Лес Барфус ездит в Джефферсон в кузове миссионерского фургона, в бананово-желтом шезлонге, под гнетом психологических перегрузок. В клинике на Корио-стрит доктор осматривает его мениск, и тот находится в хронически бедственном положении. Психолог осматривает его сморщенный лоб. Обследует его скривившиеся губы — обследует осторожно, ибо пациент готов вот-вот разразиться слезами. Обследует его отсутствующий взгляд. Мягко задает ему три научно выверенных вопроса насчет того, какой бессмысленной стала его жизнь с этой опустошающей болью. Тот шепотом бормочет три полных боли ответа, которым его обучили. Доктор с психологом в унисон соглашаются с тем, что Лес Барфус не в состоянии исполнять хозяйственные обязанности, положенные главе семьи.
Он возвращается в поселок, и выбирается из своего бананово-желтого шезлонга, из-под гнета моральной неполноценности, и превращается в простого, пьющего вусмерть алкаша, занимающегося этим делом в компании таких же забулдыг со всей реки.
Мой отец превращается в затравленного прессой человека, запертого в доме Барфусов. Из этого следует, что они с Ширли пьют пиво и болтают обо всем, не причиняющем им боли. Это приводит к тому, что по большей части он рассказывает о своем детстве. И в какой-то момент он пытается рассмешить ее рассказами о своих детских приключениях. Даже он, когда она впервые отзывается на его рассказ смехом, понимает, что эта неожиданная близость — безумие, что то, во что превращается его исполнение приговора, ведет туда, куда он никак не может себе позволить зайти.
Смех. Что дальше?
Он подливает обоим пива. Он страшится ее смеха и жаждет его. Боится настолько, что зажмуривается, когда тот прорывается наружу, и жаждет настолько, что продолжает рассказывать ей об идиоте-мальчишке, стоящем одной ногой на восточном скате крыши из гофрированной жести, а другой — на западном скате крыши из гофрированной жести, с велосипедным насосом, которым он размахивает на манер аукционного молотка, будто бы продавая дом соседским мальчишкам. О том, как те делают заявки в виде «Дурак чертов!» или «Прыгай!», и о том, в какую кашу превращается торг за эту замечательную недвижимость, когда он принимает с одной стороны заявку в виде «Дурак чертов!» от Джимми Каттера, а с другой — заявку в виде «Прыгай!» от Глена Маскелла.
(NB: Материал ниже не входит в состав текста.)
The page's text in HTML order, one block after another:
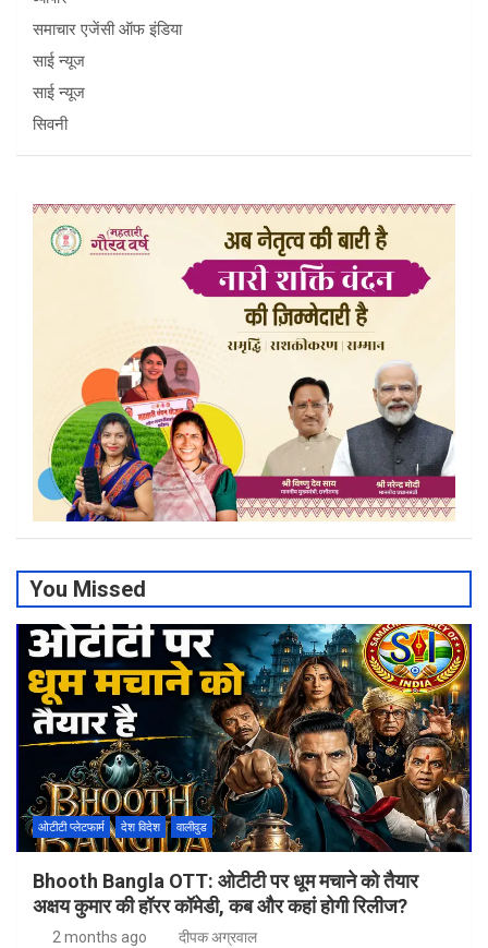
समाचार एजेंसी ऑफ इंडिया
साई न्यूज
साई न्यूज
सिवनी
You Missed
ओटीटी प्लेटफार्म देश विदेश वालीवुड
Bhooth Bangla OTT: ओटीटी पर धूम मचाने को तैयार
अक्षय कुमार की हॉरर कॉमेडी, कब और कहां होगी रिलीज?
2 months ago दीपक अग्रवाल
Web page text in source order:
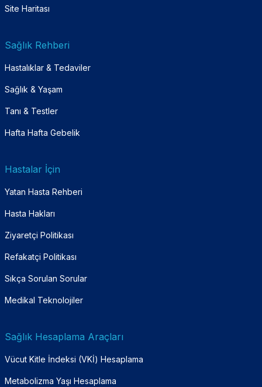
Site Haritası
Sağlık Rehberi
Hastalıklar & Tedaviler
Sağlık & Yaşam
Tanı & Testler
Hafta Hafta Gebelik
Hastalar İçin
Yatan Hasta Rehberi
Hasta Hakları
Ziyaretçi Politikası
Refakatçi Politikası
Sıkça Sorulan Sorular
Medikal Teknolojiler
Sağlık Hesaplama Araçları
Vücut Kitle İndeksi (VKİ) Hesaplama
Metabolizma Yaşı Hesaplama
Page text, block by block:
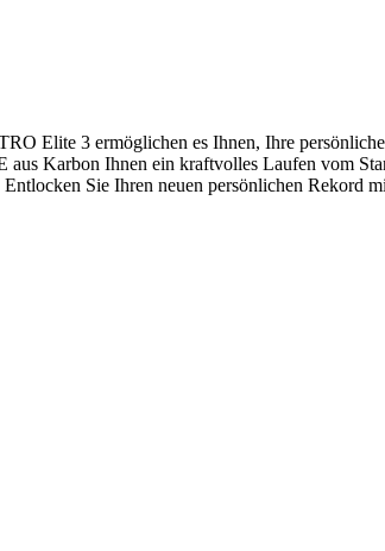
Elite 3 ermöglichen es Ihnen, Ihre
aus Karbon Ihnen ein kraftvolles Laufen vom
Sie Ihren neuen persönlichen Rekord

Как соперничающие стороны подкрепляют свои права на собственность, швыряясь щебенкой, отчего он кубарем катится по западному скату крыши из гофрированной жести прямо в заросли рододендрона. И первое, что говорит ему Джимми Каттер, обежавши дом и обнаружив его лежащим живым в клумбе, это: «Ты испортил мой сад», на что Глен Маскелл, поспевший прямо за ним, возражает: «Нет, мой».
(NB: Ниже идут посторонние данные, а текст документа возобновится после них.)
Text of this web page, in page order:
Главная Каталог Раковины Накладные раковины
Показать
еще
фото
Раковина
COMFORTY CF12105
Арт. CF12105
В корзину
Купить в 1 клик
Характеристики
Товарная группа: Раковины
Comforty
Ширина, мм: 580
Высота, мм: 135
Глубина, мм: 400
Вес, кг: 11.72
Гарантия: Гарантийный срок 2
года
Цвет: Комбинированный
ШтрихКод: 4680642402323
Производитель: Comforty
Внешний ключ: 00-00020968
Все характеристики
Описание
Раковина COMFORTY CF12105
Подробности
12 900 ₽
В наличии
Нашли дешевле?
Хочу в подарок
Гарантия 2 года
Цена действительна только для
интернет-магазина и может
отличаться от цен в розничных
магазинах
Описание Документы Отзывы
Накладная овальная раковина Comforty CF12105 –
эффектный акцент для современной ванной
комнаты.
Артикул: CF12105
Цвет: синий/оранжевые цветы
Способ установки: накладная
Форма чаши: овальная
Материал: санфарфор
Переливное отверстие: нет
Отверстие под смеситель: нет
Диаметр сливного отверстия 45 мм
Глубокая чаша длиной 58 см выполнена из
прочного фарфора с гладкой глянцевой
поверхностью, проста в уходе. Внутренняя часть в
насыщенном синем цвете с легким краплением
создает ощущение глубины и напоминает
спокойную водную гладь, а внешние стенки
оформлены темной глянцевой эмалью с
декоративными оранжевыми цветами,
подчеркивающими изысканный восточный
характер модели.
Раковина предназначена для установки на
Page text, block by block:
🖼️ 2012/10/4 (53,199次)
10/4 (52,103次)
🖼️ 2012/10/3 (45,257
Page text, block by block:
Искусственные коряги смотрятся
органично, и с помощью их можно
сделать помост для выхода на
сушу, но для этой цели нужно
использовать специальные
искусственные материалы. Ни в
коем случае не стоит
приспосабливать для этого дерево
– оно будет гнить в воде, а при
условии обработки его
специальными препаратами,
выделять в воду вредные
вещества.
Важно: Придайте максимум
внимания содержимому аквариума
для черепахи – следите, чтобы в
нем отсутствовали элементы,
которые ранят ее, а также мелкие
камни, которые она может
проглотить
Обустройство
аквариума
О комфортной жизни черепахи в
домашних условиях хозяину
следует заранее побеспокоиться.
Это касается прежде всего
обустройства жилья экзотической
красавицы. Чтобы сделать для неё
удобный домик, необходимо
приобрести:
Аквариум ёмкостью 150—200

Ширли Барфус снова смеется, и он протягивает руку и дотрагивается указательным пальцем до ее скулы, ибо смех — один из инструментов похоти. И он использовал этого мальчишку-аукционера для того, чтобы вызвать этот смех, так что считает этот смех своим — настолько своим, что его можно потрогать пальцем.
Потом они переходят к сексу. К тому, чего можно было ожидать от мужчины и женщины, запертых в доме с пивом, смехом и цикадами, стрекочущими на жаре за окном. Сначала прямо здесь, среди кружков от пролитого кофе на полу. Потом по всему стандартному миссионерскому дому с двумя спальнями. Из чего отец делает вывод, что он исполняет обязанности мужчины в доме более полно и исчерпывающе, чем это имел в виду магистрат Дик Кертайн.